Wow...sorry to hear this. Good luck and keep us posted about his surgery!


----------



## JackieM1982 (Jul 21, 2005)

Still waiting to hear that Treck is out of surgery. Very surprisingly, at least to me, his pre-surgical chest x-rays showed that he has an enlarged left atrium of his heart. However, the vet said that his heart _sounds_ fine, with no detectable murmur. She either said I should postpone the surgery and get an echocardiogram or go ahead with the surgery. I elected to go ahead, since #1 I really can't afford the $500 echo then the $1,000+ it's costing me for this surgery, and #2 even if his heart is questionable, he _has_ to get this toe off, especially if it is malignant. I will have an echo done a bit later on. Anyway, I'm just sitting by the phone now.


----------



## LisaT (Feb 7, 2005)

So how did the surgery go??????

I would have done the same thing, going ahead with the surgery, though you'll have to deal with the heart issue for the long term. There are supplement programs as a start.

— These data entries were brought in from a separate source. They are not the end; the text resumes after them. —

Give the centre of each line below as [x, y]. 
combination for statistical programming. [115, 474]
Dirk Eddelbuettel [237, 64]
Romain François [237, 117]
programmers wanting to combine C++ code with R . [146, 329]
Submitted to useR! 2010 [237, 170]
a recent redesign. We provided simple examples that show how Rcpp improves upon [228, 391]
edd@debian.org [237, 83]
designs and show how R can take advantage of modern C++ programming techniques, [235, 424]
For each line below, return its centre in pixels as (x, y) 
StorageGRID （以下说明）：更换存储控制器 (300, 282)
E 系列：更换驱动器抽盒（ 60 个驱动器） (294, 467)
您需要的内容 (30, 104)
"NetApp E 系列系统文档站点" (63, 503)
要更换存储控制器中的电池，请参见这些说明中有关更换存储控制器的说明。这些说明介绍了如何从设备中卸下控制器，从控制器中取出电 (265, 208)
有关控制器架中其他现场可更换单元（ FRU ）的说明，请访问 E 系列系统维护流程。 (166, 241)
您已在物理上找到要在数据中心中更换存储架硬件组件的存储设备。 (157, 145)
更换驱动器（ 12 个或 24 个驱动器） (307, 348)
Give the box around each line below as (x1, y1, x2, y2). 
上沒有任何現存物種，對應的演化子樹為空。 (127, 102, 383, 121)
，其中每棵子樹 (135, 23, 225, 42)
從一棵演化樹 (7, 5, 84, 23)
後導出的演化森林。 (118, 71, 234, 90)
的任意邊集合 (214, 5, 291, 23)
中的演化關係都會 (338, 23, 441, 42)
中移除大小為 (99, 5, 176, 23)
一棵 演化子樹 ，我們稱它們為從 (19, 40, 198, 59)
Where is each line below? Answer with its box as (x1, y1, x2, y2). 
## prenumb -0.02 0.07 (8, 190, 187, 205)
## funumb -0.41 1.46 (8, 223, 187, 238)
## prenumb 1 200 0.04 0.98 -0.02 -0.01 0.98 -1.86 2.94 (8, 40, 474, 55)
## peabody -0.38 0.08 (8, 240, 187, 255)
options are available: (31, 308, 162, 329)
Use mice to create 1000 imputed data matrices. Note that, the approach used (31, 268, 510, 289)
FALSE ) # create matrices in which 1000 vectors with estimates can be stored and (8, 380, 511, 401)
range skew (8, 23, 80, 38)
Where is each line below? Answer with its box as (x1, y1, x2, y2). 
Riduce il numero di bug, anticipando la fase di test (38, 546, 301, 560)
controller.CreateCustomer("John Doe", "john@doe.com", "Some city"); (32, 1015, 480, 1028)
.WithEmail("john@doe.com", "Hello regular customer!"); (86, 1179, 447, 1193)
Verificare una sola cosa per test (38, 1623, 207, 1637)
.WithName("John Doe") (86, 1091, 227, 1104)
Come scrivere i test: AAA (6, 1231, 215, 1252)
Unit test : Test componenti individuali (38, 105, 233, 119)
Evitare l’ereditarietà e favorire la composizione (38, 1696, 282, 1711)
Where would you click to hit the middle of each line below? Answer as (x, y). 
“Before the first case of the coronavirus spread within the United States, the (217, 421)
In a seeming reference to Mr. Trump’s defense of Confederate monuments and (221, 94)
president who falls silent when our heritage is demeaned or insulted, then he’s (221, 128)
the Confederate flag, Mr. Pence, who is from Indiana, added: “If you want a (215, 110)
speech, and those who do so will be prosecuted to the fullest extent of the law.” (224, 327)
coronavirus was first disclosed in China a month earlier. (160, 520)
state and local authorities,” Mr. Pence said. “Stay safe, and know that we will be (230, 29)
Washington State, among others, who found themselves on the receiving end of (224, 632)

Hope your boy is doing well????


----------



## arycrest (Feb 28, 2006)

Any update????


----------



## JackieM1982 (Jul 21, 2005)

Hello all, thank you for the concern. Well, things did not go as planned on Monday. There were more questions raised then answered.

After general anesthesia was administered and the surgical site prepped Treck's heart rate started to drop dramatically. The surgeon gave him Atropine to try and raise it enough for him to get through the 30-45 minute surgery. But, it wouldn't come back up and then started to beat irregularly. She felt that if she continued then he was going to go into cardiac arrest, and it wasn't worth him dying on the table for a toe that may or may not be cancerous. She quickly took a good a sample as possible for submission to the lab and then woke him up. The lab should be receiving it tomorrow, Thursday, and then hopefully some results soon after. 

What a harrowing day! I really was hoping to just get this toe off and biopsied so we could get some answers and move forward from there. But now, I'm scheduling Treck for an echocardiogram to see what is going on and to see if he can tolerate surgery in the future. I'm so upset.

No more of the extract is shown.